• Exercise description
Would you please write out each entry that follows, exactly as written?

• Records provided
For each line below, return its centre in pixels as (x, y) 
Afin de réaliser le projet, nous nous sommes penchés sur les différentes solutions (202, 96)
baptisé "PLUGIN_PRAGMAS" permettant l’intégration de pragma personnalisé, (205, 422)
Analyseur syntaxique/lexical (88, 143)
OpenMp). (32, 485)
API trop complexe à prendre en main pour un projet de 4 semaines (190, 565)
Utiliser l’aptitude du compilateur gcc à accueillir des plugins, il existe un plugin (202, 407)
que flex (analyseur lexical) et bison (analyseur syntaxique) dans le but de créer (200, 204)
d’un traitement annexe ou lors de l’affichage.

• Reply
For each line below, return its centre in pixels as (x, y) 
Afin de réaliser le projet, nous nous sommes penchés sur les différentes solutions (202, 96)
baptisé "PLUGIN_PRAGMAS" permettant l’intégration de pragma personnalisé, (205, 422)
Analyseur syntaxique/lexical (88, 143)
OpenMp). (32, 485)
API trop complexe à prendre en main pour un projet de 4 semaines (190, 565)
Utiliser l’aptitude du compilateur gcc à accueillir des plugins, il existe un plugin (202, 407)
que flex (analyseur lexical) et bison (analyseur syntaxique) dans le but de créer (200, 204)
d’un traitement annexe ou lors de l’affichage.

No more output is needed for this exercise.